**EXERCISE PROMPT**.
Copy the data exactly; pictures stay out of the copy.

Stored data
%%
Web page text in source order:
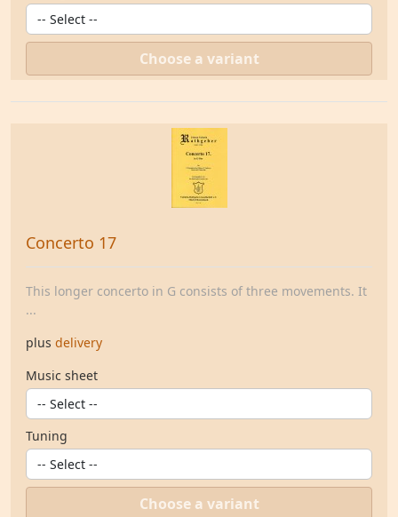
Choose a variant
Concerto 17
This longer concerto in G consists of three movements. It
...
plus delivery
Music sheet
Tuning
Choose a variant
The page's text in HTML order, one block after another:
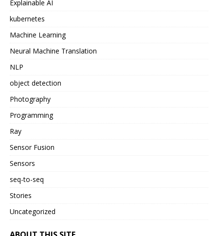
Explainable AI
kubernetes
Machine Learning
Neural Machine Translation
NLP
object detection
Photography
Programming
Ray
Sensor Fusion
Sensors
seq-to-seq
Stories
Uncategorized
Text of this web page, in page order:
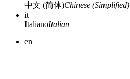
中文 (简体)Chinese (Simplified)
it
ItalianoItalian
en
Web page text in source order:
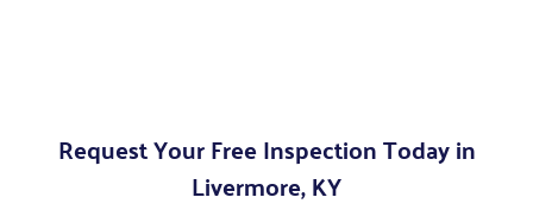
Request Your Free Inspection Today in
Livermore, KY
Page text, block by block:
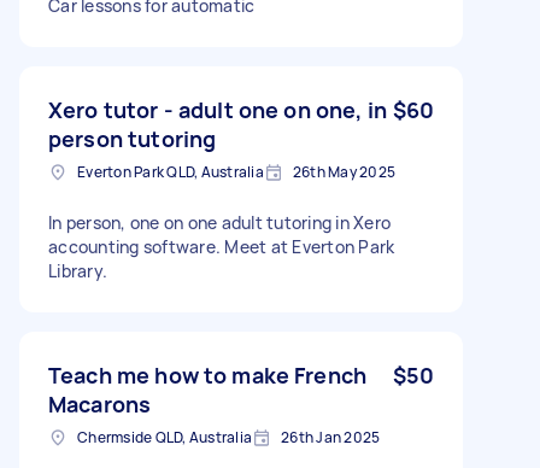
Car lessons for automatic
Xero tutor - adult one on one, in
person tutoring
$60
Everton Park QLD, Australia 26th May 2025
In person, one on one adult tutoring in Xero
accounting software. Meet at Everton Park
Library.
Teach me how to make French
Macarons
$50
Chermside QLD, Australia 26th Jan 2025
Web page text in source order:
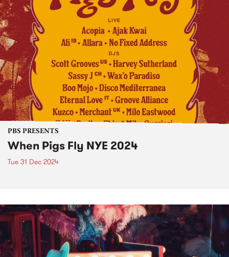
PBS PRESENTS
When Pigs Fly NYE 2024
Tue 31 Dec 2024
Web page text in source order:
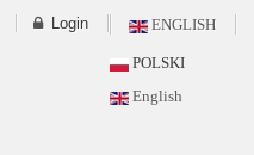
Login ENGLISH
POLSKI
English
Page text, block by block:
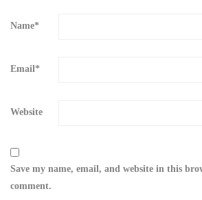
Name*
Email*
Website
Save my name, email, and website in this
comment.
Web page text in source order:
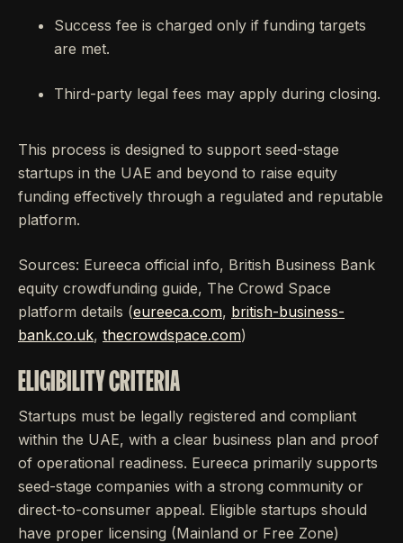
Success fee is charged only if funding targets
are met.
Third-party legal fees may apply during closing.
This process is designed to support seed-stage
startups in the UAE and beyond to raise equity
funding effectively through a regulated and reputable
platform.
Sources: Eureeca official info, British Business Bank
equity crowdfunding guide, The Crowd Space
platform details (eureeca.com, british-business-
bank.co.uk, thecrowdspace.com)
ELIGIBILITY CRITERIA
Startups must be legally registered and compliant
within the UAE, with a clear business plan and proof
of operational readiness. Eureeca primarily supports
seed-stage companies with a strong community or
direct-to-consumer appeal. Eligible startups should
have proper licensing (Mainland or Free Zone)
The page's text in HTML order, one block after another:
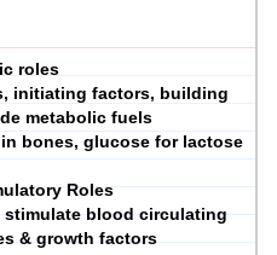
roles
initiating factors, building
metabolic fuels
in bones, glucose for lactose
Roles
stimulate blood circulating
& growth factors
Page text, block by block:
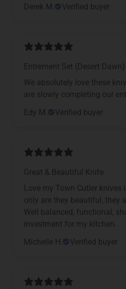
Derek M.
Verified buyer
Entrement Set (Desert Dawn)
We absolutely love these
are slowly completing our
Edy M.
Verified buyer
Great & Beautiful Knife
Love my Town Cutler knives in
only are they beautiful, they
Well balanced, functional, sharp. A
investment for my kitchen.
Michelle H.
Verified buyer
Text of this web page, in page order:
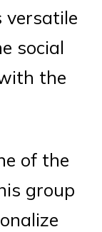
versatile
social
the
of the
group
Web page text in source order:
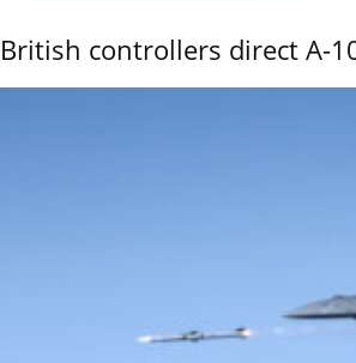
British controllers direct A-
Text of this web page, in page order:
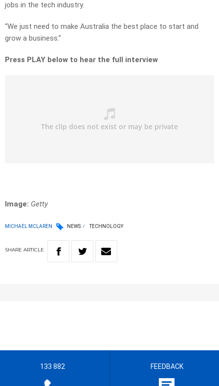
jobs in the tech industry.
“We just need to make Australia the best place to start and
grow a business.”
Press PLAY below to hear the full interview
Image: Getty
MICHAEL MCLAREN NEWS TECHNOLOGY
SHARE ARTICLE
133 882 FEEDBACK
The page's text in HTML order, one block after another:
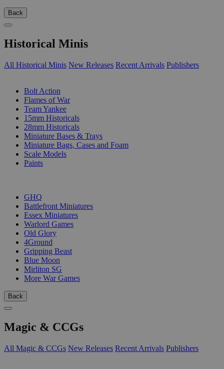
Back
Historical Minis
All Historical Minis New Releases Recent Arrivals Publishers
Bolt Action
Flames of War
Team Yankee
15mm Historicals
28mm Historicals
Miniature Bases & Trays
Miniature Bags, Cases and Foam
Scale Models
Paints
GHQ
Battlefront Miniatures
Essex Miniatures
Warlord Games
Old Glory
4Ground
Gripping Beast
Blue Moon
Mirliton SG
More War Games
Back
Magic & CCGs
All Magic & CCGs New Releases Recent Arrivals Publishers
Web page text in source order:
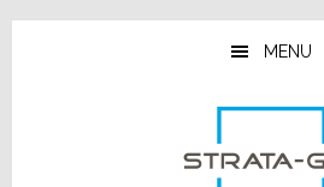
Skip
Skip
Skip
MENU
%%
**TASK SOLUTION**.
Web page text in source order:
Choose a variant
Concerto 17
This longer concerto in G consists of three movements. It
...
plus delivery
Music sheet
Tuning
Choose a variant
The page's text in HTML order, one block after another:
Explainable AI
kubernetes
Machine Learning
Neural Machine Translation
NLP
object detection
Photography
Programming
Ray
Sensor Fusion
Sensors
seq-to-seq
Stories
Uncategorized
Text of this web page, in page order:
中文 (简体)Chinese (Simplified)
it
ItalianoItalian
en
Web page text in source order:
Request Your Free Inspection Today in
Livermore, KY
Page text, block by block:
Car lessons for automatic
Xero tutor - adult one on one, in
person tutoring
$60
Everton Park QLD, Australia 26th May 2025
In person, one on one adult tutoring in Xero
accounting software. Meet at Everton Park
Library.
Teach me how to make French
Macarons
$50
Chermside QLD, Australia 26th Jan 2025
Web page text in source order:
PBS PRESENTS
When Pigs Fly NYE 2024
Tue 31 Dec 2024
Web page text in source order:
Login ENGLISH
POLSKI
English
Page text, block by block:
Name*
Email*
Website
Save my name, email, and website in this
comment.
Web page text in source order:
Success fee is charged only if funding targets
are met.
Third-party legal fees may apply during closing.
This process is designed to support seed-stage
startups in the UAE and beyond to raise equity
funding effectively through a regulated and reputable
platform.
Sources: Eureeca official info, British Business Bank
equity crowdfunding guide, The Crowd Space
platform details (eureeca.com, british-business-
bank.co.uk, thecrowdspace.com)
ELIGIBILITY CRITERIA
Startups must be legally registered and compliant
within the UAE, with a clear business plan and proof
of operational readiness. Eureeca primarily supports
seed-stage companies with a strong community or
direct-to-consumer appeal. Eligible startups should
have proper licensing (Mainland or Free Zone)
The page's text in HTML order, one block after another:
roles
initiating factors, building
metabolic fuels
in bones, glucose for lactose
Roles
stimulate blood circulating
& growth factors
Page text, block by block:
Derek M.
Verified buyer
Entrement Set (Desert Dawn)
We absolutely love these
are slowly completing our
Edy M.
Verified buyer
Great & Beautiful Knife
Love my Town Cutler knives in
only are they beautiful, they
Well balanced, functional, sharp. A
investment for my kitchen.
Michelle H.
Verified buyer
Text of this web page, in page order:
versatile
social
the
of the
group
Web page text in source order:
British controllers direct A-
Text of this web page, in page order:
jobs in the tech industry.
“We just need to make Australia the best place to start and
grow a business.”
Press PLAY below to hear the full interview
Image: Getty
MICHAEL MCLAREN NEWS TECHNOLOGY
SHARE ARTICLE
133 882 FEEDBACK
The page's text in HTML order, one block after another:
Back
Historical Minis
All Historical Minis New Releases Recent Arrivals Publishers
Bolt Action
Flames of War
Team Yankee
15mm Historicals
28mm Historicals
Miniature Bases & Trays
Miniature Bags, Cases and Foam
Scale Models
Paints
GHQ
Battlefront Miniatures
Essex Miniatures
Warlord Games
Old Glory
4Ground
Gripping Beast
Blue Moon
Mirliton SG
More War Games
Back
Magic & CCGs
All Magic & CCGs New Releases Recent Arrivals Publishers
Web page text in source order:
Skip
Skip
Skip
MENU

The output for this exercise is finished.